Si demain j’avais une baguette magique, je souhaiterais la création d’une unité dédiée aux patients atteints d’un cancer chirurgical avec un parcours de soin complexe dans laquelle les soins de support seraient intégrés : sophrologie, socio-esthétique, Activité Physique Adaptée, psychologue, diététicien…, afin de leur apprendre ou réapprendre à prendre soin d’eux et à mieux à faire face à la maladie. Leur offrir un accompagnement de qualité, personnalisé et global, prenant en compte toutes les dimensions du patient : humaine, sociale, physique et psychologique. Vu que nous sommes peu nombreux, il serait sûrement intéressant de créer une commission de concertation des Infirmier(es) coordinateur/trice(s) en cancérologie des chirurgies au niveau national. Ceci afin de pouvoir partager nos pratiques, échanger des connaissances et des outils indispensables à l’amélioration de nos prises en charge, de notre accompagnement auprès de ces patients.
Pour faciliter le parcours de ces patients, vous avez imaginé un classeur “Mon parcours de soin” : de quoi s’agit-il ?
Ce classeur de suivi des patients a pour objectif de recueillir l’ensemble des données et contacts importants concernant le parcours de soin en les centralisant (médecins référents, personnes ressources, agenda, ordonnances…). Ainsi, ce support matériel pourra aider le patient dans son organisation personnelle et faciliter les liens entre les différents acteurs de santé gravitant autour de lui. Il permettrait également de fluidifier sa prise en charge lors de consultation ou d’hospitalisation programmée ou en urgence, ce qui sécurise le patient et les équipes soignantes. Nous cherchons des financements pour mener le projet à bien.
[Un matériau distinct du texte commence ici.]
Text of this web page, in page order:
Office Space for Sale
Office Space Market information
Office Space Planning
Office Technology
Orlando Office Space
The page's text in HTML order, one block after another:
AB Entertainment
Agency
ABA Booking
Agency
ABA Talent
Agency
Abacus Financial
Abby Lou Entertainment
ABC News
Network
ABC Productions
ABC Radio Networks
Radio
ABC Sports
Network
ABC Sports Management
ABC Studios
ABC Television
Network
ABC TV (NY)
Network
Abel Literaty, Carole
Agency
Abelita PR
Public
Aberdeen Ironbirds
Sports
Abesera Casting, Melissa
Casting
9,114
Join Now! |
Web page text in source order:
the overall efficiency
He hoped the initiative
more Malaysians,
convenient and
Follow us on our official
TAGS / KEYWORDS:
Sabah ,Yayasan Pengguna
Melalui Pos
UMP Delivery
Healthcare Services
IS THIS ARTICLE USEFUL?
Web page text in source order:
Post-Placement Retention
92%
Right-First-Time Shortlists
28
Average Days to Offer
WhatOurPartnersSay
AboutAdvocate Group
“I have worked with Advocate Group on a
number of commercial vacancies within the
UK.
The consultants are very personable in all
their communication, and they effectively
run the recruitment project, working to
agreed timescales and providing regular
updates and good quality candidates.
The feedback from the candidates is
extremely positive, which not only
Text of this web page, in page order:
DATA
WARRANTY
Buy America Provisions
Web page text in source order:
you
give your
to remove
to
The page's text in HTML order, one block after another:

On espère qu’il pourra être mis en place dès 2024.
Accompagner les patients, plus qu’un métier, c’est une véritable MISSION pour vous ?
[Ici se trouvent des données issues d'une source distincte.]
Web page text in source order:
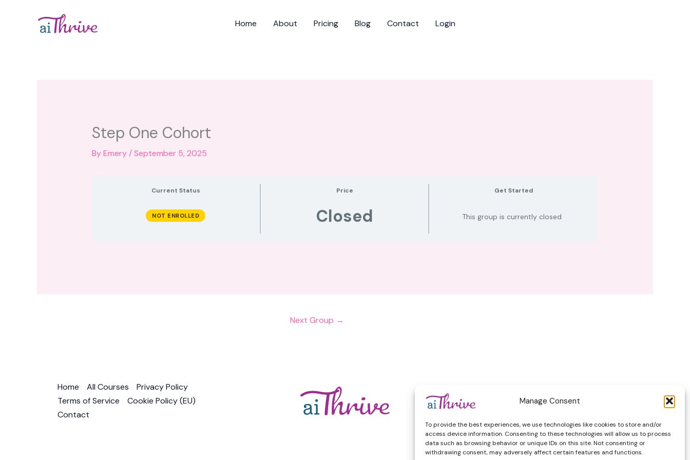
Manage Consent
To provide the best experiences, we use technologies like cookies to store and/or
access device information. Consenting to these technologies will allow us to process
data such as browsing behavior or unique IDs on this site. Not consenting or
withdrawing consent, may adversely affect certain features and functions.
Home About Pricing Blog Contact Login
Step One Cohort
ByEmery/September 5, 2025
Current Status
NOT ENROLLED
Price
Closed
Get Started
This group is currently closed
Next Group →
Home All Courses
Privacy Policy
Terms of Service
Cookie Policy (EU)
Contact
by GeoThinkTank LLC
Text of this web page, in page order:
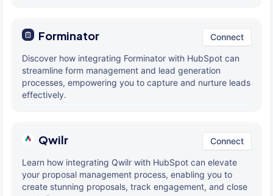
Forminator Connect
Discover how integrating Forminator with HubSpot can
streamline form management and lead generation
processes, empowering you to capture and nurture leads
effectively.
Qwilr Connect
Learn how integrating Qwilr with HubSpot can elevate
your proposal management process, enabling you to
create stunning proposals, track engagement, and close
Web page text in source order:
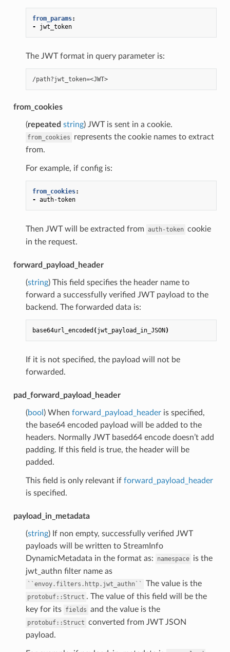
from_params:
-
jwt_token
The JWT format in query parameter is:
/path?jwt_token=<JWT>
from_cookies
(repeated string) JWT is sent in a cookie.
from_cookies
represents the cookie names to extract
from.
For example, if config is:
from_cookies:
- auth-token
Then JWT will be extracted from auth-token cookie
in the request.
forward_payload_header
(string) This field specifies the header name to
forward a successfully verified JWT payload to the
backend. The forwarded data is:
base64url_encoded (jwt_payload_in_JSON)
If it is not specified, the payload will not be
forwarded.
pad_forward_payload_header
(bool ) When forward_payload_headeris specified,
the base64 encoded payload will be added to the
headers. Normally JWT based64 encode doesn’t add
padding. If this field is true, the header will be
padded.
This field is only relevant if forward_payload_header
is specified.
payload_in_metadata
(string) If non empty, successfully verified JWT
payloads will be written to StreamInfo
DynamicMetadata in the format as:
namespace is the
jwt_authn filter name as
``envoy.filters.http.jwt_authn`` The value is the
protobuf::Struct . The value of this field will be the
key for its fields and the value is the
protobuf::Struct converted from JWT JSON
payload.
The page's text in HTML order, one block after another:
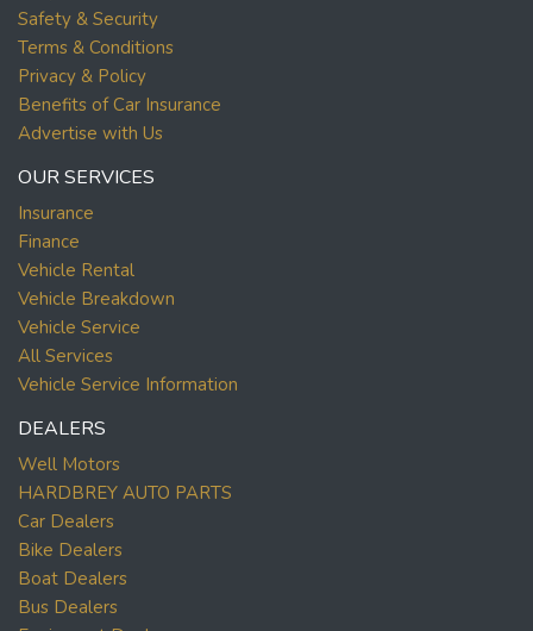
Safety & Security
Terms & Conditions
Privacy & Policy
Benefits of Car Insurance
Advertise with Us
OUR SERVICES
Insurance
Finance
Vehicle Rental
Vehicle Breakdown
Vehicle Service
All Services
Vehicle Service Information
DEALERS
Well Motors
HARDBREY AUTO PARTS
Car Dealers
Bike Dealers
Boat Dealers
Bus Dealers
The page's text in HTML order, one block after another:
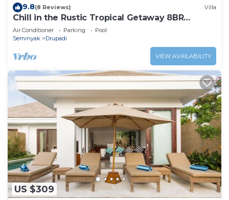
9.8(8 Reviews) Villa
Chill in the Rustic Tropical Getaway 8BR
Seminyak
Air Conditioner Parking
Pool
Seminyak
Drupadi
VIEW AVAILABILITY
US $309
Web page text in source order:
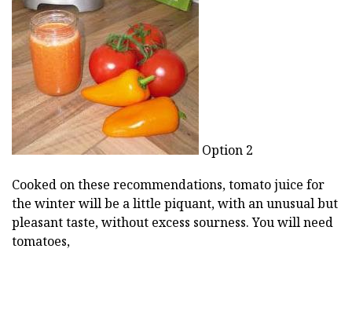
Option 2
Cooked on these recommendations, tomato juice for
the winter will be a little piquant, with an unusual but
pleasant taste, without excess sourness. You will need
tomatoes,
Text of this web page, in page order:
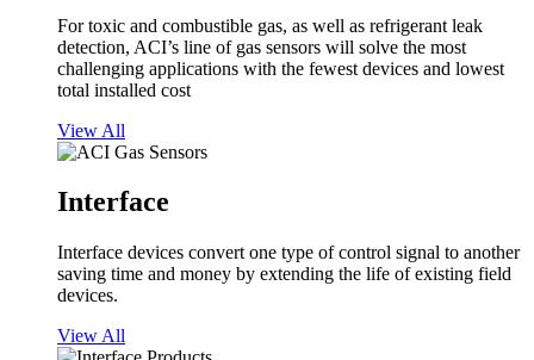
For toxic and combustible gas, as well as refrigerant leak
detection, ACI’s line of gas sensors will solve the most
challenging applications with the fewest devices and lowest
total installed cost
View All
Interface
Interface devices convert one type of control signal to another
saving time and money by extending the life of existing field
devices.
View All

J’ai la chance d’avoir un métier passionnant qui m’offre un épanouissement tant au niveau des connaissances pures qu’au niveau relationnel. Au-delà de mon rôle de soignante et des différentes fonctions au sein d’une institution, il y a un véritable engagement au quotidien envers nos patients pour les aider et les accompagner à traverser l’épreuve que représente le cancer. Chaque prise en charge que j’effectue est personnalisée, adaptée et au service du patient et de ses proches, tout au long de son parcours complexe. Cette complexité, nous pouvons également la retrouver dans son histoire de vie, dans l’altération des fonctions motrices et cognitives rapides, pour les tumeurs cérébrales agressives. Ou encore dans son environnement social et familial parfois. Le cancer est une lutte de chaque instant. Grâce à ce nouveau poste, nous pouvons offrir aux patients un soutien actif, un suivi optimal, lutter contre l’isolement, les errances thérapeutiques et les accompagner de façon adaptée à chaque étape de leur parcours de soin complexe. Prendre soin d’eux passe aussi parfois simplement par une écoute attentive, un geste, quelques encouragements, et même, juste un sourire.